■ **AIM OF THE TASK**
Among the lines below, take the one holding "Give the box", the one holding "Section [sec:radial_coverage] : limited", and all lines between them. Set them down exactly.

■ **EXERCISE DATA**
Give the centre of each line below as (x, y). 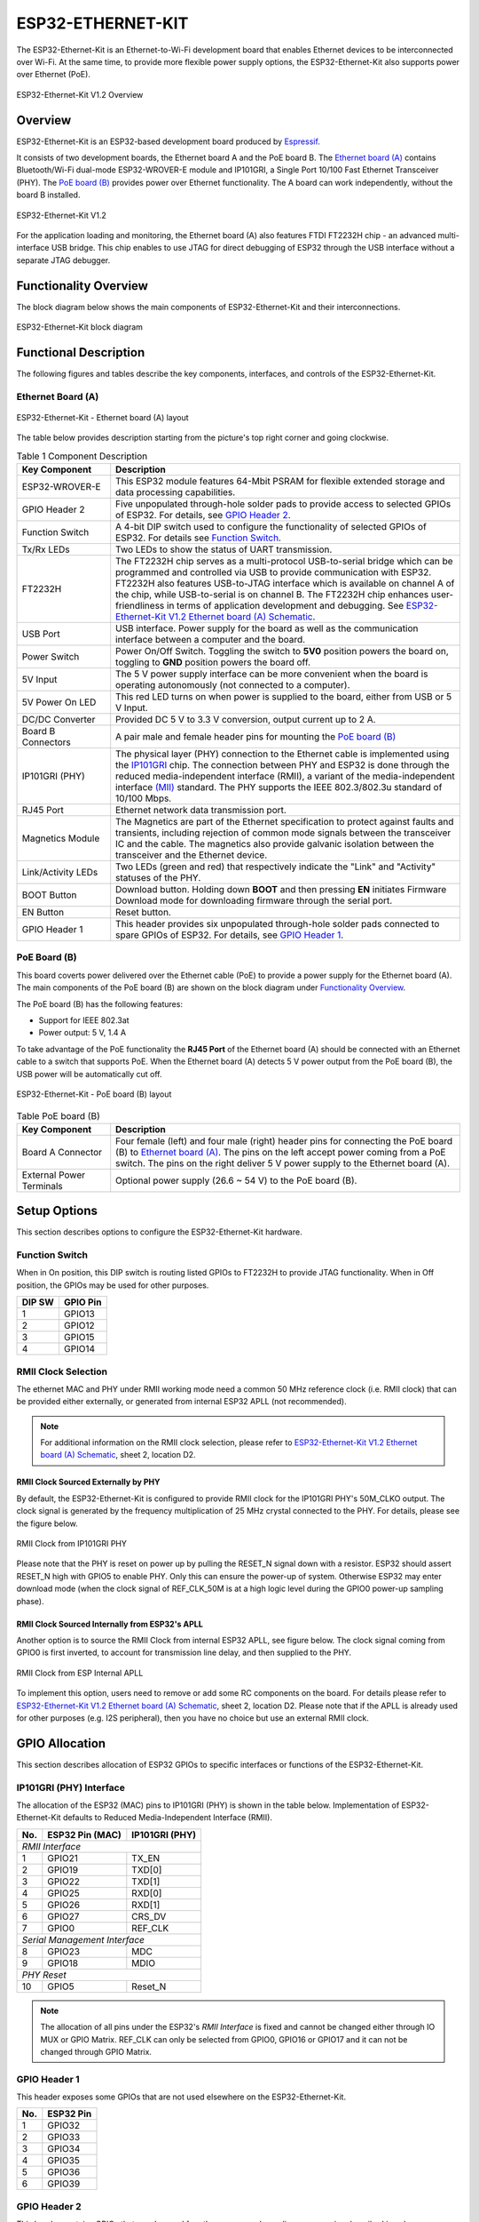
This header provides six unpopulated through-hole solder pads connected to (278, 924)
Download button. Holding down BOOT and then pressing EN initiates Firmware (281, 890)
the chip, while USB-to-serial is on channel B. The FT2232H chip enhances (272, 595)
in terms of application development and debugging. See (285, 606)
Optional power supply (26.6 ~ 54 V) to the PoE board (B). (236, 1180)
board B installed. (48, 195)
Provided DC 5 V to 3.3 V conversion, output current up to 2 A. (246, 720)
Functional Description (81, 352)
...
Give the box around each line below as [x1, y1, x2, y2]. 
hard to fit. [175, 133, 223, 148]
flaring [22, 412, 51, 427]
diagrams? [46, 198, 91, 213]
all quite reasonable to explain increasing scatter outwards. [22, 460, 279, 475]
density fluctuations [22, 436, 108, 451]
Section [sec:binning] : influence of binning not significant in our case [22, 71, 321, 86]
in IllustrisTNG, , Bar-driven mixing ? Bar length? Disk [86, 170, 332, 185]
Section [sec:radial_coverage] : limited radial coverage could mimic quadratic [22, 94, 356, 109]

■ **RESULT OF THIS EXERCISE**
Give the box around each line below as [x1, y1, x2, y2]. 
hard to fit. [175, 133, 223, 148]
flaring [22, 412, 51, 427]
diagrams? [46, 198, 91, 213]
all quite reasonable to explain increasing scatter outwards. [22, 460, 279, 475]
density fluctuations [22, 436, 108, 451]
Section [sec:binning] : influence of binning not significant in our case [22, 71, 321, 86]
in IllustrisTNG, , Bar-driven mixing ? Bar length? Disk [86, 170, 332, 185]
Section [sec:radial_coverage] : limited radial coverage could mimic quadratic [22, 94, 356, 109]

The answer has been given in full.